Nasihat Romadhon 1443H – Niyatkan I’tikaf Di Masjid Walau Sejenak

BismilLah.

Assalamu’alaykum.
Tilawah QS. Al-Baqoroh ayat 187 bersama Imaamul Muslimin : Ustadz Yakhsyallah Mansur pada ba’da Shubuh hari Kamis 20 Romadhon 1443H / 21 April 2022M di Masjid An-Nubuwwah, Dusun Muhajirun – Natar sbb:

– Imaam menganjurkan jama’ah untuk menempati posisi I’tikaf nya masing-masing sebelum memulai kajian ba’da Shubuh kali ini.

– Ayat 187 ini adalah satu-satunya dalil dalam Al-Quran yang berkaitan dengan ibadah I’tikaf.

– Pada awal ayat tersebut, ada kata “shiyam” yang diartikan dalam Bhs. Indonesia sebagai “puasa”. Nah pada ayat lain, ada kata “shoum” yang juga diartikan sama, walaupun sebenarnya berbeda makna. Untuk kata “shiyam” beberapa kali diulang dalam Al-Quran, sementara kata “shoum” hanya ada pada QS. Maryam 26.

– Secara harfiah “shoum” berarti menahan diri dari sesuatu, khusus dalam QS. Maryam 26 berarti Maryam (‘alayhis salam) menahan diri dari bicara (puasa bicara). Dari penelaahan para ulama, maka kata “shiyam”-lah yang bermakna syari’at (ketetapan agama), bukan kata “shoum”.

– Kelanjutan ayat : bahwa diperbolehkan pada malam hari bulan Romadhon untuk bercampur suami istri. Kemudian Alloh Ta’ala ungkapkan kedekatan suami istri dengan kata yang santun, yakni sebagai pakaian satu sama lain.

– Selanjutnya ada kata “takhtaanuw” yang secara harfiah berarti khianat, tapi dalam terjemah diartikan sebagai : tidak dapat menahan diri. Hal ini berkaitan dengan perubahan aturan dalam syari’at puasa.

– Pada awal ditetapkannya puasa sebagai syari’at, batasan (akhir) berbuka (ifthor) adalah tidur. Bilamana seseorang tidur di saat berbuka maka dia tidak boleh lagi makan, minum dan bercampur suami istri. Batasan awal ini sungguh memberatkan Muslimin, sehingga beberapa kali timbul pelanggaran aturan ini oleh shohabat (berarti khianat) karena mereka tidak dpt menahan diri untuk tidak bercampur suami istri, maka Alloh Ta’ala memberikan perubahan berupa keringanan batas (akhir) ifthor yang digantikan oleg fajar shodiq (yakni : batas awal masuk waktu Shubuh).

– Selanjutnya disinggung tentang larangan bercampur suami istri di saat seseorang sedang I’tikaf. Inilah ayat tempat penyebutan ibadah khusus I’tikaf itu.

– Ibadah i’tikaf hanya bisa dilaksanakan di masjid jami’, dan hal ini merupakan ijma’ para ulama.
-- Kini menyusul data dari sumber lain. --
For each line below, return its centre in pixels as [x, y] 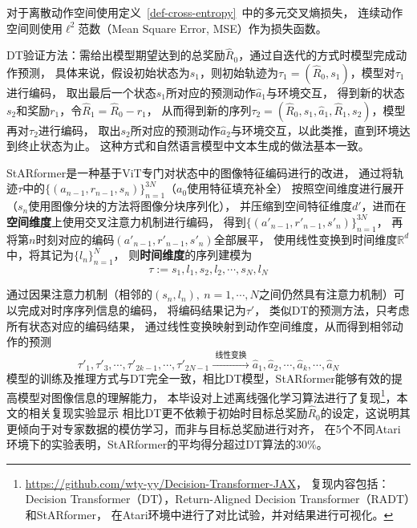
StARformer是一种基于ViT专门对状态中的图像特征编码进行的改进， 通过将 [200, 172]
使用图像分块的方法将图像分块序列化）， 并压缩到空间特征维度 [190, 206]
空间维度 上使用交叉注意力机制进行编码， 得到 [126, 221]
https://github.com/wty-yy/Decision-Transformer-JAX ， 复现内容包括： [207, 483]
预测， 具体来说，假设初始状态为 [103, 72]
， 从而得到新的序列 [199, 110]
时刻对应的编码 [75, 239]
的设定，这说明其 [365, 413]
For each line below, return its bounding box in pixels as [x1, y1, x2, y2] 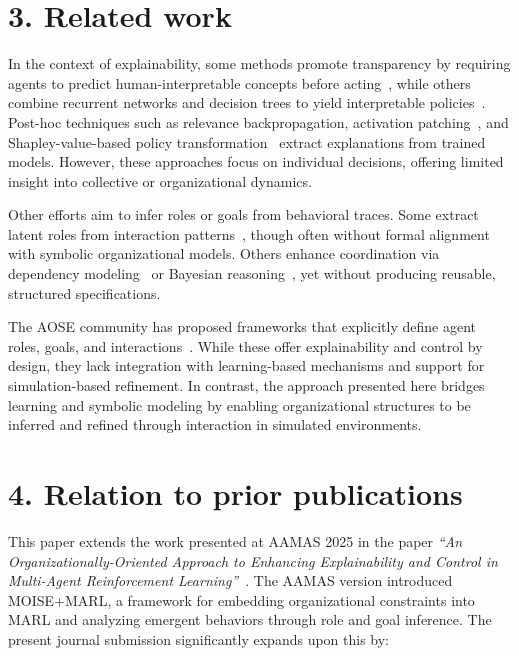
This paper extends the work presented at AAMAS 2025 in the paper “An [8, 530, 463, 551]
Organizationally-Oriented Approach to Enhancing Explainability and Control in [8, 550, 498, 571]
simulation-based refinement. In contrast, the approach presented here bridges [8, 375, 485, 396]
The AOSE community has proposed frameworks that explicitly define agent [8, 316, 476, 337]
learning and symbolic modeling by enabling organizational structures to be [8, 394, 471, 415]
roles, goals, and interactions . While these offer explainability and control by [8, 335, 483, 356]
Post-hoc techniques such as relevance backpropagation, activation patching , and [8, 111, 509, 132]
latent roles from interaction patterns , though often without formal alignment [8, 223, 490, 244]

Ada beberapa macam masjid yang kita kenal, yaitu : masjid di dalam rumah (ruangan yang biasa digunakan untuk sholat), masjid kampung (biasa disebut langgar atau surau, adapun musholla adalah tanah lapang yang digunakan untuk sholat), dan masjid jami’ (yang digunakan rutin untuk sholat lima waktu dan Jum’at).

– Boleh juga I’tikaf menggunakan ruang selain tempat sholat, asalkan masih merupakan bagian dari masjid tersebut, misalkan di serambi atau di tangga masjid.

– I’tikaf adalah ibadah mendekatkan diri kepada Alloh Ta’ala dengan berdiam di masjid, banyak membaca Al-Quran, sholat malam, berdzikir, maka setiap kali masuk masjid, niyatkan diri kita untuk I’tikaf walaupun sejenak.

– Apakah boleh pindah tidur, atau adakan kajian, atau ngobrol dengan teman saat I’tikaf? Itu semua adalah ranah fiqh atau pemahaman agama. Setiap orang tentu berbeda dalam memahami agama, maka silakan laksanakan sesuai kemampuan masing-masing. Jangan kemudian malah meninggalkan ibadah I’tikaf gara-gara berbeda memahami bagaimana pelaksanaannya.

– Usahakan kita hidupkan sunnah RosululLoh shollalLohu ‘alayhi wa sallam ini, dengan melaksnakan I’tikaf pada 10 hari akhir bulan Romadhon. Semoga Alloh Ta’ala menerima amal ibadah kita selama bulan Romadhon, aamiin.

# Demikian catatan kami, semoga bermanfa’at dan mohon ma’af atas segala kekurangan yang ada.